- _Task goal_
The listing that follows must be retyped exactly, without its pictures.

*** Begin section ***

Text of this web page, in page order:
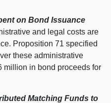
on Bond Issuance
and legal costs are
Proposition 71 specified
these administrative
million in bond proceeds for
Matching Funds to
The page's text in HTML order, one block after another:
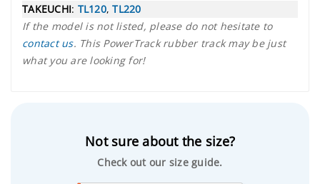
TAKEUCHI: TL120,TL220
If the model is not listed, please do not hesitate to
contact us. This PowerTrack rubber track may be just
what you are looking for!
Not sure about the size?
Check out our size guide.
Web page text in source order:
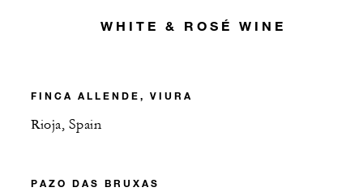
WHITE & ROSÉ WINE
FINCA ALLENDE, VIURA
Rioja, Spain
PAZO DAS BRUXAS
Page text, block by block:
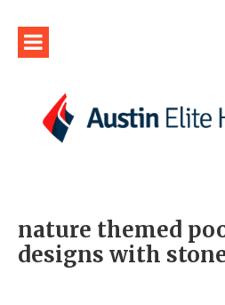
nature themed
designs with
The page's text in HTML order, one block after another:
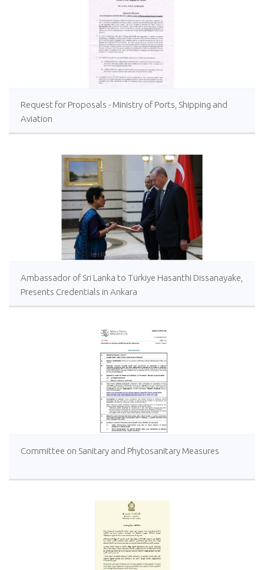
Request for Proposals - Ministry of Ports, Shipping and
Aviation
Ambassador of Sri Lanka to Türkiye Hasanthi Dissanayake,
Presents Credentials in Ankara
Committee on Sanitary and Phytosanitary Measures

*** End section ***

- _Task output_
Text of this web page, in page order:
on Bond Issuance
and legal costs are
Proposition 71 specified
these administrative
million in bond proceeds for
Matching Funds to
The page's text in HTML order, one block after another:
TAKEUCHI: TL120,TL220
If the model is not listed, please do not hesitate to
contact us. This PowerTrack rubber track may be just
what you are looking for!
Not sure about the size?
Check out our size guide.
Web page text in source order:
WHITE & ROSÉ WINE
FINCA ALLENDE, VIURA
Rioja, Spain
PAZO DAS BRUXAS
Page text, block by block:
nature themed
designs with
The page's text in HTML order, one block after another:
Request for Proposals - Ministry of Ports, Shipping and
Aviation
Ambassador of Sri Lanka to Türkiye Hasanthi Dissanayake,
Presents Credentials in Ankara
Committee on Sanitary and Phytosanitary Measures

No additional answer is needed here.